**TASK GOAL:**
Retype word for word the stretch of entries below from the line that has "Chansons diffusées (94, 147)" through the line that has "To find the", and omit the pictures.
◆ ◆ ◆ ◆ ◆
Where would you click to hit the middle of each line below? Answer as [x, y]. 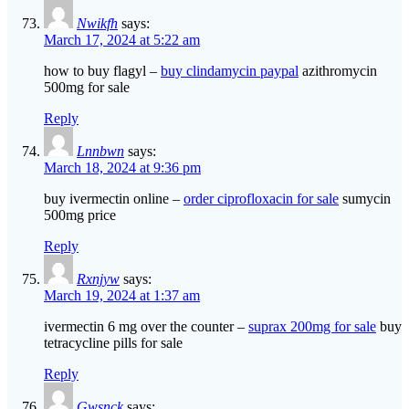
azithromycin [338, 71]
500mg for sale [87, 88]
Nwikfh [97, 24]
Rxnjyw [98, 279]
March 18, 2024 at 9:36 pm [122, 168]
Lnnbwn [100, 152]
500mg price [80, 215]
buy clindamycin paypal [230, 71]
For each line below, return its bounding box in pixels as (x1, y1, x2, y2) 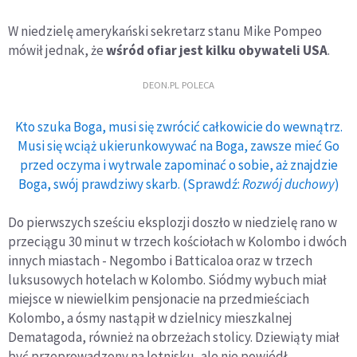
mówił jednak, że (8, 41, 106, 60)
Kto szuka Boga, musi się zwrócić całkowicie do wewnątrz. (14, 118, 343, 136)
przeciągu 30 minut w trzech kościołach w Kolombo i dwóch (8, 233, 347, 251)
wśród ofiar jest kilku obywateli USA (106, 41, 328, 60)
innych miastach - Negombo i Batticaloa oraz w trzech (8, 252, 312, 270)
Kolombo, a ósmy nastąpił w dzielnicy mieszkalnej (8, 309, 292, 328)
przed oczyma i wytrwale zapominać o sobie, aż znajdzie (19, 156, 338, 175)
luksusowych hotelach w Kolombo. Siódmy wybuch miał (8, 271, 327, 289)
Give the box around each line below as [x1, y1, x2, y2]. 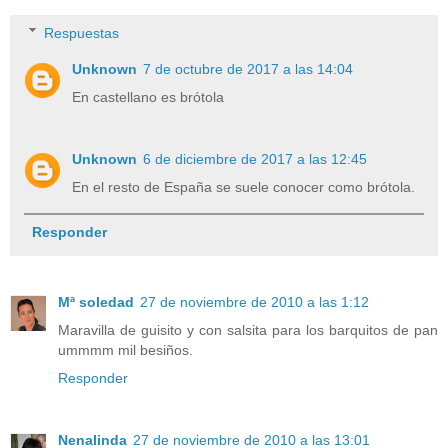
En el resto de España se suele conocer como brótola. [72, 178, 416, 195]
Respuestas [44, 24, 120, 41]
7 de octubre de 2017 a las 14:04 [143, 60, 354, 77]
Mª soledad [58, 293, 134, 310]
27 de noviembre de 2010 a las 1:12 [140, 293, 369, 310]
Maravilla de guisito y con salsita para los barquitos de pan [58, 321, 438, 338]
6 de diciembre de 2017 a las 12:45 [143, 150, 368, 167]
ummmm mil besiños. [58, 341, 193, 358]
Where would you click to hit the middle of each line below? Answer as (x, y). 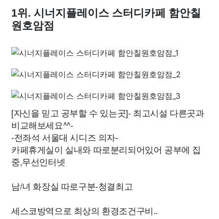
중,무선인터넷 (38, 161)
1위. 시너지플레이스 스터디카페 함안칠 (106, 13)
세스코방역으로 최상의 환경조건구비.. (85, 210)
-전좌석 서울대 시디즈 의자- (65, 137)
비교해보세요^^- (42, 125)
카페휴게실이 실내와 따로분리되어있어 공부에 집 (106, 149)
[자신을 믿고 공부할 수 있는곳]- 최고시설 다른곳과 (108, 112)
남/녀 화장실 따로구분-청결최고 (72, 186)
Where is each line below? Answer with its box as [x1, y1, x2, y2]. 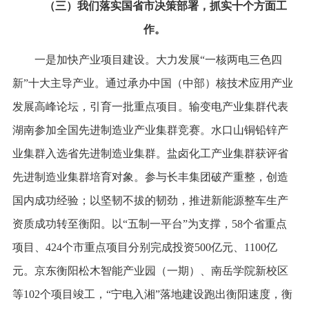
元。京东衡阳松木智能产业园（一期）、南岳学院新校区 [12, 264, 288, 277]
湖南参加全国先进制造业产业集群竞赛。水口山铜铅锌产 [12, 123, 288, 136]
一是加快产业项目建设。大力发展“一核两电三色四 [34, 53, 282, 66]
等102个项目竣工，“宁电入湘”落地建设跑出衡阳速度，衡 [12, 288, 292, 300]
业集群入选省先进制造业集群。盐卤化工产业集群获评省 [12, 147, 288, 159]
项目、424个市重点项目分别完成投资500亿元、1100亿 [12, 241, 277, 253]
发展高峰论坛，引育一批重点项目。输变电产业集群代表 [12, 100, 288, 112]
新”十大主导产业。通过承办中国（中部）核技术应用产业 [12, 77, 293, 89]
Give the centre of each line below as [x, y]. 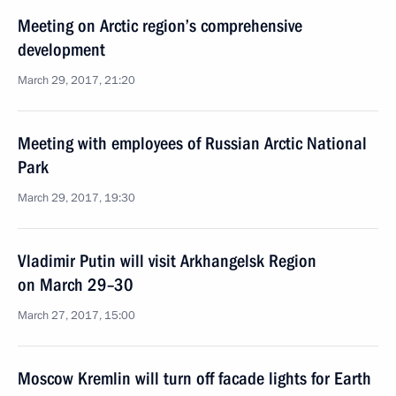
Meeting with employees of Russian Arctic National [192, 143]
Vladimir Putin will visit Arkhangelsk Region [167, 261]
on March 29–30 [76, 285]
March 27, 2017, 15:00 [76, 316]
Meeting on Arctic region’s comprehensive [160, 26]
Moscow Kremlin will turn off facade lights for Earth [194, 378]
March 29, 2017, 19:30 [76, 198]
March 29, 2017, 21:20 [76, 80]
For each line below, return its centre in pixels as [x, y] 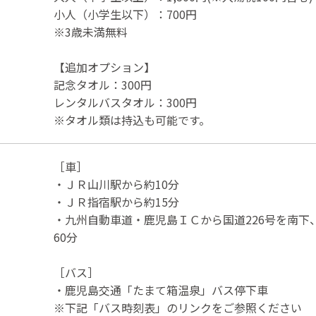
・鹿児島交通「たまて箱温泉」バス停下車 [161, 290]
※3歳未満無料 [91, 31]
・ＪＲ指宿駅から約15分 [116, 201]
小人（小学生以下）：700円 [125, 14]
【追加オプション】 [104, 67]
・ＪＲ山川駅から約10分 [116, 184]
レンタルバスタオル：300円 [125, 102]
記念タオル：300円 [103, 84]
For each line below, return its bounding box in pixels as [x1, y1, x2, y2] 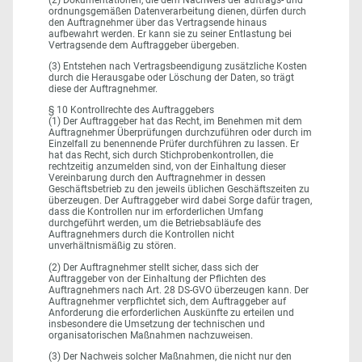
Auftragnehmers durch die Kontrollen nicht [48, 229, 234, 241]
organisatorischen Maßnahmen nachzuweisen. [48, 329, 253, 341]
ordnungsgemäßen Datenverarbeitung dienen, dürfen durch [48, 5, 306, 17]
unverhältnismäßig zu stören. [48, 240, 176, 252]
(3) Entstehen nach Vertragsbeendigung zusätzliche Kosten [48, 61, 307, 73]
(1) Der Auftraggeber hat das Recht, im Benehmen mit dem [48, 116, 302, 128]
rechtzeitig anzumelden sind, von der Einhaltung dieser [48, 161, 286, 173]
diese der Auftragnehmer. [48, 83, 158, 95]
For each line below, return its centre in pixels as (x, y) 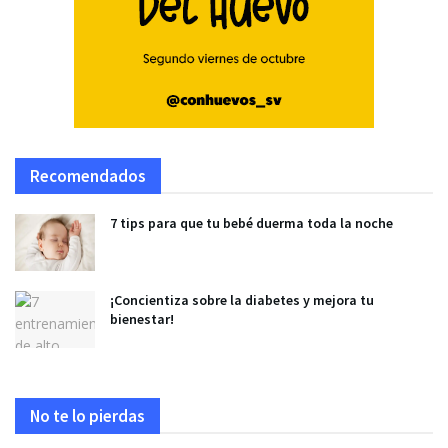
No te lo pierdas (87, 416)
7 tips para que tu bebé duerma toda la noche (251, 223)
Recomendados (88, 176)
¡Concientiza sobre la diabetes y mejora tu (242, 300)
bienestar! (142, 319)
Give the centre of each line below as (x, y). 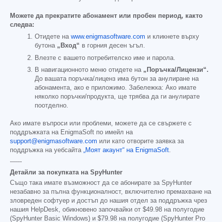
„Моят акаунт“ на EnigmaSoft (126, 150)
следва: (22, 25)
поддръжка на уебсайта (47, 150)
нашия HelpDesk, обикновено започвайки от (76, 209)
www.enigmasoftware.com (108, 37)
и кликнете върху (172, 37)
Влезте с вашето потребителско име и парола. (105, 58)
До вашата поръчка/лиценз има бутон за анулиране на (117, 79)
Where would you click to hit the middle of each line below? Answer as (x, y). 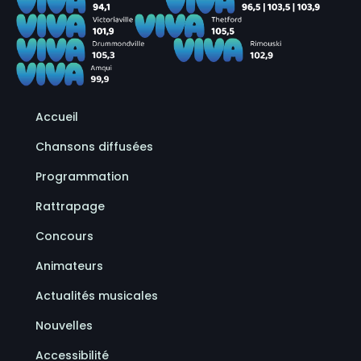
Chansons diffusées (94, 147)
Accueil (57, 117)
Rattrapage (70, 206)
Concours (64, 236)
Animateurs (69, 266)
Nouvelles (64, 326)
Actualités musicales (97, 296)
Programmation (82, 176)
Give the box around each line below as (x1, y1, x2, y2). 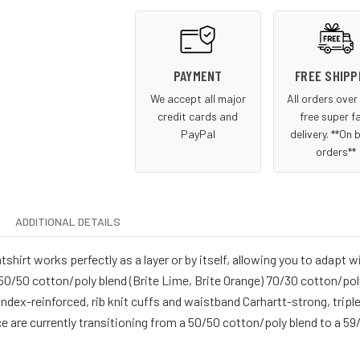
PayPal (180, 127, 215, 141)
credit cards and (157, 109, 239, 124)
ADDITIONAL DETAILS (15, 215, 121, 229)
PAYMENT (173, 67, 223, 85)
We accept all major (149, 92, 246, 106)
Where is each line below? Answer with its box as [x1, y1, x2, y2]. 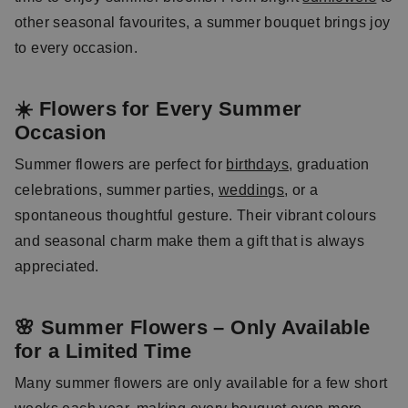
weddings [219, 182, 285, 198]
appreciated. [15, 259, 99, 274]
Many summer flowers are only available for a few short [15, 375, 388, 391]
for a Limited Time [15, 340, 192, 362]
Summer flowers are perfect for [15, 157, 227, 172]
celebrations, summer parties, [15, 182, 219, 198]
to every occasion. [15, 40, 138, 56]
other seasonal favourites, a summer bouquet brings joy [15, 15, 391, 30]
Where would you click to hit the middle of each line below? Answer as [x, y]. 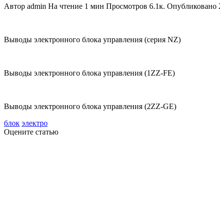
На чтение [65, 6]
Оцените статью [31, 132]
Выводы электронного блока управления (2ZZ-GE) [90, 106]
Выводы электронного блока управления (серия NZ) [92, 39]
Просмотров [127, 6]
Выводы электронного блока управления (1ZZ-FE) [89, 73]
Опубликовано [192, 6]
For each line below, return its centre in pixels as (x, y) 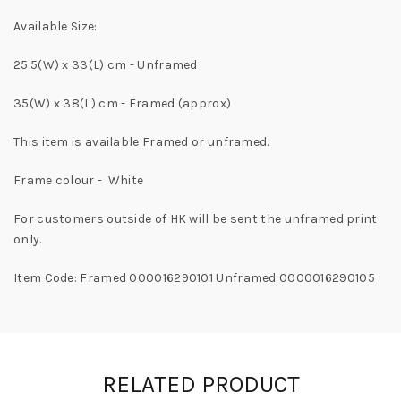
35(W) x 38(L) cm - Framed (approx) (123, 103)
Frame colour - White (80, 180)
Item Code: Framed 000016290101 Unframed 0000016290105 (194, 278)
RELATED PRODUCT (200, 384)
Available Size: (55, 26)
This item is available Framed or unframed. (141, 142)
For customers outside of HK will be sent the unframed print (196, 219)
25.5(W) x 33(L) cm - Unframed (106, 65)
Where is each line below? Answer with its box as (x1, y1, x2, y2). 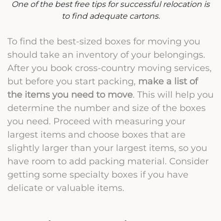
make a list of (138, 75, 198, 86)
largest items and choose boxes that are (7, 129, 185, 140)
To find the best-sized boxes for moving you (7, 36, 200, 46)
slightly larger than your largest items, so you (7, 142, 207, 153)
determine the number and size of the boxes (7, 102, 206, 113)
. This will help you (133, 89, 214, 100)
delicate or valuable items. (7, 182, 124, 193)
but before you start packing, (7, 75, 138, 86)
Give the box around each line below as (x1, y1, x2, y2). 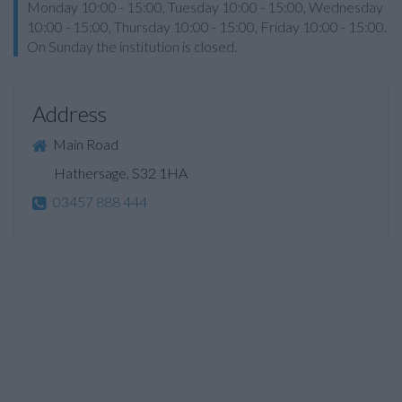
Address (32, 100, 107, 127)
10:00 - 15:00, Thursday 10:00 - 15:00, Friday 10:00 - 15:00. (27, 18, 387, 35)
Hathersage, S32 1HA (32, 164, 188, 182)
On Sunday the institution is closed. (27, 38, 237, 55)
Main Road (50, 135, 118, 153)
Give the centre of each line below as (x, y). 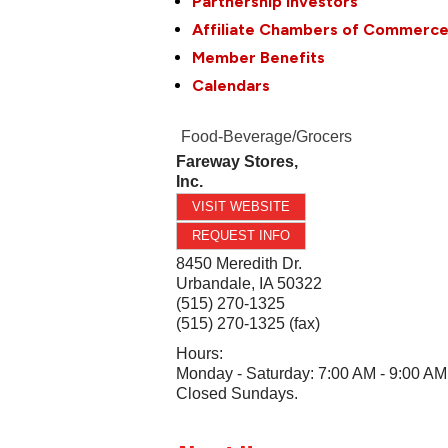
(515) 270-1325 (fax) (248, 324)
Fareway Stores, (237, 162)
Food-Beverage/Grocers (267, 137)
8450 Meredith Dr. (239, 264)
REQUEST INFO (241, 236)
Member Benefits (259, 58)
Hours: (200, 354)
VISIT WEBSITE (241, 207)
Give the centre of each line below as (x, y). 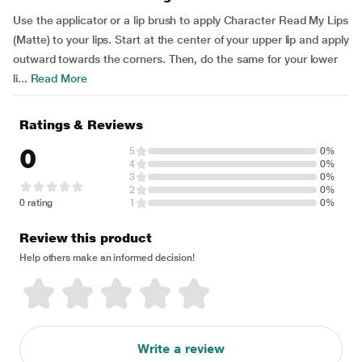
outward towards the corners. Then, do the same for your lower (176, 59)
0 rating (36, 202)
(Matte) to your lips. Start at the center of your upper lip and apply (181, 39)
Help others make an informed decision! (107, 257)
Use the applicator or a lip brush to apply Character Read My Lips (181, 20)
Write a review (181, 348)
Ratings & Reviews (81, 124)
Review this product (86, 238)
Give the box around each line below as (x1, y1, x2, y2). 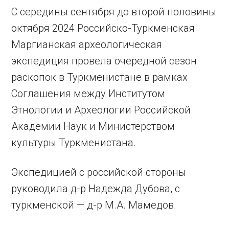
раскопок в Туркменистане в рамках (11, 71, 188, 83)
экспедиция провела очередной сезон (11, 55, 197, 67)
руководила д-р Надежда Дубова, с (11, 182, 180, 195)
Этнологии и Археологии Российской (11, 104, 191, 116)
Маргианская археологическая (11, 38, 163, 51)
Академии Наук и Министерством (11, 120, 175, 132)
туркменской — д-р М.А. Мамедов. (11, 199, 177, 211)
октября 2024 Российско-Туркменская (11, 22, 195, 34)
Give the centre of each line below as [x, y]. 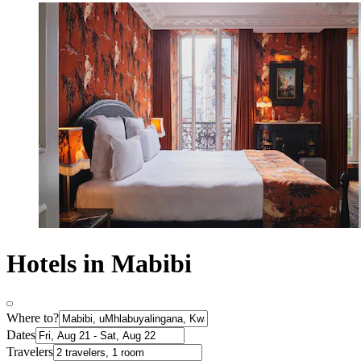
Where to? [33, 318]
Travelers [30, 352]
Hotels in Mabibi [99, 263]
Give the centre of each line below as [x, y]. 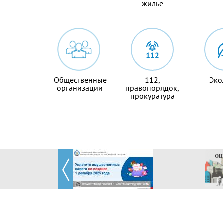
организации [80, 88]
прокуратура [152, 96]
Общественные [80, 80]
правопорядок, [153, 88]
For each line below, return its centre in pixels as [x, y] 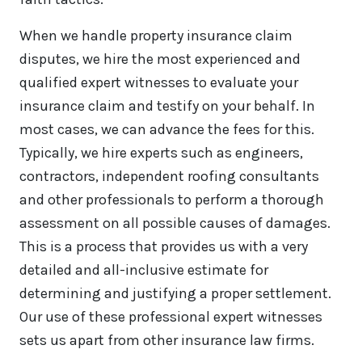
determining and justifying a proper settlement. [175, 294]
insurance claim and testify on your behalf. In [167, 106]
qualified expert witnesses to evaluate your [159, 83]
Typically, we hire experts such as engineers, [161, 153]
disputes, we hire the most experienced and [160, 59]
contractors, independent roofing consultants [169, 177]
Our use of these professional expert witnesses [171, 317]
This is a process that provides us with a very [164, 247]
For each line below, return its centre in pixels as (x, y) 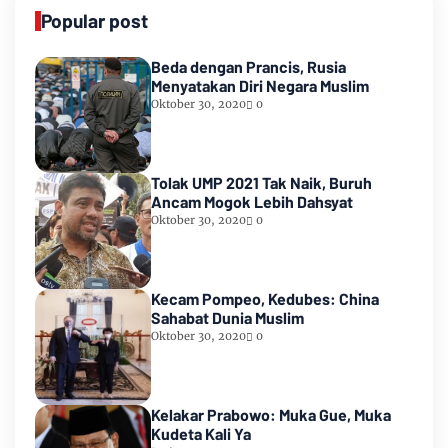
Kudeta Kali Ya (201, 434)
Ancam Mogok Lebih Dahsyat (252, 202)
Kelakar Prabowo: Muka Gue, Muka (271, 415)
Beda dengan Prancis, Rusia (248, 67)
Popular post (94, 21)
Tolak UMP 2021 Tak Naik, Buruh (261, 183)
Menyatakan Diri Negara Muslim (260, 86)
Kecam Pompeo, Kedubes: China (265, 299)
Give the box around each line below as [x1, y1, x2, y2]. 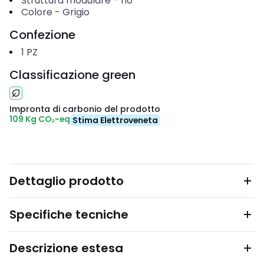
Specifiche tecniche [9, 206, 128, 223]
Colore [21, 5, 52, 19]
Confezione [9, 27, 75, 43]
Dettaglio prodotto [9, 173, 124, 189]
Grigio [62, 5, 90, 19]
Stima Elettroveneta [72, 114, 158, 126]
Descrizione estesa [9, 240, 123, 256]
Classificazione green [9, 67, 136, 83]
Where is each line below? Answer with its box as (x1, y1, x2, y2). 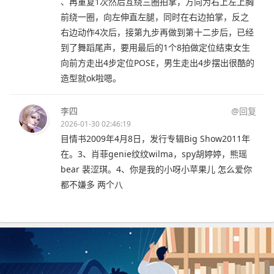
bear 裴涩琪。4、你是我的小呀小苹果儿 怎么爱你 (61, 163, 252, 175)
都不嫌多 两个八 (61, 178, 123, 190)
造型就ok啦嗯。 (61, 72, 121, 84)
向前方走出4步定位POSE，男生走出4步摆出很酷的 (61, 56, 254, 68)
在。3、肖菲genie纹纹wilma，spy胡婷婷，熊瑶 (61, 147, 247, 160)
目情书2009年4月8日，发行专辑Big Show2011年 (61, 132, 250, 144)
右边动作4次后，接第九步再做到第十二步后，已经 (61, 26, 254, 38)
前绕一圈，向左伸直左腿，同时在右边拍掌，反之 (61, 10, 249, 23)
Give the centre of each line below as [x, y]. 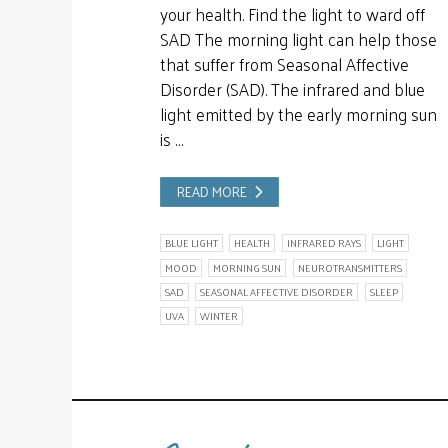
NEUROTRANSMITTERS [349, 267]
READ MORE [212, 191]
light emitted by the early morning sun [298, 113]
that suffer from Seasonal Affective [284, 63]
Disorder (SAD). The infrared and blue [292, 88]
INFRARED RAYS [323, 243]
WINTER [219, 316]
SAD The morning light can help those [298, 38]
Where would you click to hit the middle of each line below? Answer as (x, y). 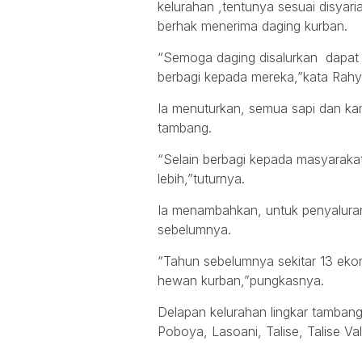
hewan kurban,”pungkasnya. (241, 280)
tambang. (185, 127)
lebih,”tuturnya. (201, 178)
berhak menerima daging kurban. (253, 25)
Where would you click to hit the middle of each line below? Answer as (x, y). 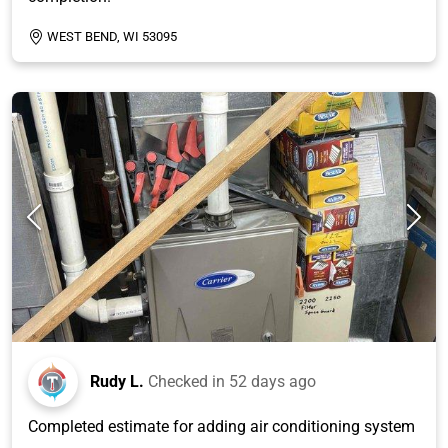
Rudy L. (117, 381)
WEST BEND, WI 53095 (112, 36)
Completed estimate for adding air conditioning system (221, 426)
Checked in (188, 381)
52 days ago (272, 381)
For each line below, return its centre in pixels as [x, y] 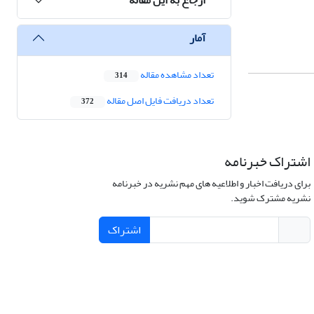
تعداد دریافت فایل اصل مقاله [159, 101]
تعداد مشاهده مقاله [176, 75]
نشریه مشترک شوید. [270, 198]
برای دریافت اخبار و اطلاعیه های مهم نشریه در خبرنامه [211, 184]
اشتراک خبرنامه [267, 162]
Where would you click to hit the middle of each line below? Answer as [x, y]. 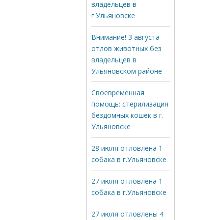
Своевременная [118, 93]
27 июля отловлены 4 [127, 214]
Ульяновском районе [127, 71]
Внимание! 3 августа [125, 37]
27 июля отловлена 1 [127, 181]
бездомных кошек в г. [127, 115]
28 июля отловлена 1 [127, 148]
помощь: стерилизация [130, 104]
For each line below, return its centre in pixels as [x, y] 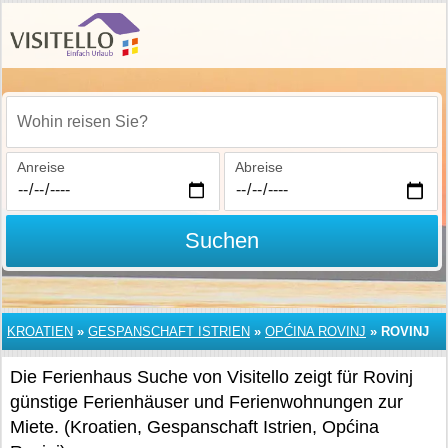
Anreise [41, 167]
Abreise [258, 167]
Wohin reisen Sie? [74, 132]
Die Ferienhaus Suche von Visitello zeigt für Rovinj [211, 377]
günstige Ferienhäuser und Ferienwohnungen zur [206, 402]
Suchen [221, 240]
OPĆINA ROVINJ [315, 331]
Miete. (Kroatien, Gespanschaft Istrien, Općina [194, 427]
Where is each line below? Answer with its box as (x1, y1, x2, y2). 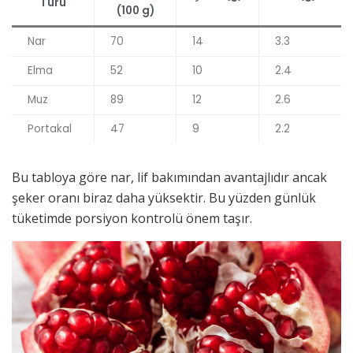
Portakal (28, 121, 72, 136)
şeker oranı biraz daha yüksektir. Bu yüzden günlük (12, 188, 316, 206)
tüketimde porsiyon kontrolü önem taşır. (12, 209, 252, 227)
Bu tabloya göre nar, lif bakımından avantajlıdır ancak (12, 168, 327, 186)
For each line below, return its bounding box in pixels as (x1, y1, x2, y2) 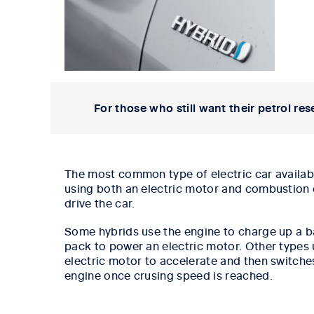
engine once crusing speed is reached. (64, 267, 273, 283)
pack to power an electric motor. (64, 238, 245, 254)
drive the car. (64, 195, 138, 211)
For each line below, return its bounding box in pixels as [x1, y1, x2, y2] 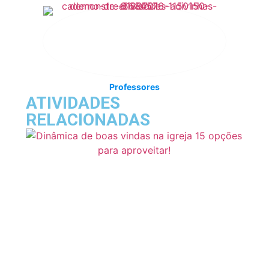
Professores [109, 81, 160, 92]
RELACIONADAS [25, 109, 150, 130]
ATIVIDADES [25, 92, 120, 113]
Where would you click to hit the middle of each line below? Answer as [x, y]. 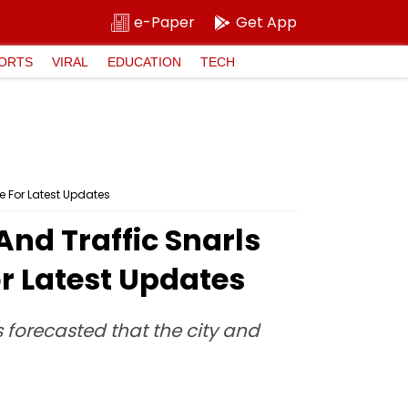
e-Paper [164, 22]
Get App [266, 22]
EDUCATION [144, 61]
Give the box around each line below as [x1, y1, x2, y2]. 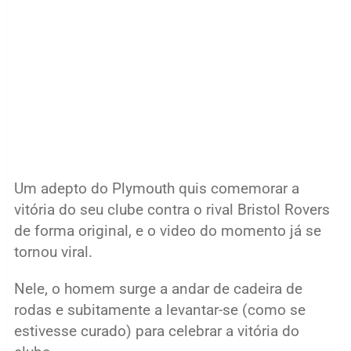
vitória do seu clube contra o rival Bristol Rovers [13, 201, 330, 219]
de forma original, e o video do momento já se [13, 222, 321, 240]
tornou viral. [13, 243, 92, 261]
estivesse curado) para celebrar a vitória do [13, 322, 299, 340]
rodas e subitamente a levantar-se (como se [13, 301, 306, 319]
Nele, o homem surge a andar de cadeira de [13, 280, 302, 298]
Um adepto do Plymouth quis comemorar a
◆ ◆ ◆ ◆ ◆
**RESULT FOR THIS TASK:**
Chansons diffusées (94, 147)
Accueil (57, 117)
Rattrapage (70, 206)
Concours (64, 236)
Animateurs (69, 266)
Nouvelles (64, 326)
Actualités musicales (97, 296)
Programmation (82, 176)
Give the box around each line below as (x1, y1, x2, y2). 
PayPal (180, 127, 215, 141)
credit cards and (157, 109, 239, 124)
ADDITIONAL DETAILS (15, 215, 121, 229)
PAYMENT (173, 67, 223, 85)
We accept all major (149, 92, 246, 106)
Where is each line below? Answer with its box as [x1, y1, x2, y2]. 
weddings [219, 182, 285, 198]
appreciated. [15, 259, 99, 274]
Many summer flowers are only available for a few short [15, 375, 388, 391]
for a Limited Time [15, 340, 192, 362]
Summer flowers are perfect for [15, 157, 227, 172]
celebrations, summer parties, [15, 182, 219, 198]
to every occasion. [15, 40, 138, 56]
other seasonal favourites, a summer bouquet brings joy [15, 15, 391, 30]
Where would you click to hit the middle of each line below? Answer as [x, y]. 
На чтение [65, 6]
Оцените статью [31, 132]
Выводы электронного блока управления (2ZZ-GE) [90, 106]
Выводы электронного блока управления (серия NZ) [92, 39]
Просмотров [127, 6]
Выводы электронного блока управления (1ZZ-FE) [89, 73]
Опубликовано [192, 6]
For each line below, return its centre in pixels as (x, y) 
35(W) x 38(L) cm - Framed (approx) (123, 103)
Frame colour - White (80, 180)
Item Code: Framed 000016290101 Unframed 0000016290105 (194, 278)
RELATED PRODUCT (200, 384)
Available Size: (55, 26)
This item is available Framed or unframed. (141, 142)
For customers outside of HK will be sent the unframed print (196, 219)
25.5(W) x 33(L) cm - Unframed (106, 65)
Where is each line below? Answer with its box as (x1, y1, x2, y2). 
make a list of (138, 75, 198, 86)
largest items and choose boxes that are (7, 129, 185, 140)
To find the best-sized boxes for moving you (7, 36, 200, 46)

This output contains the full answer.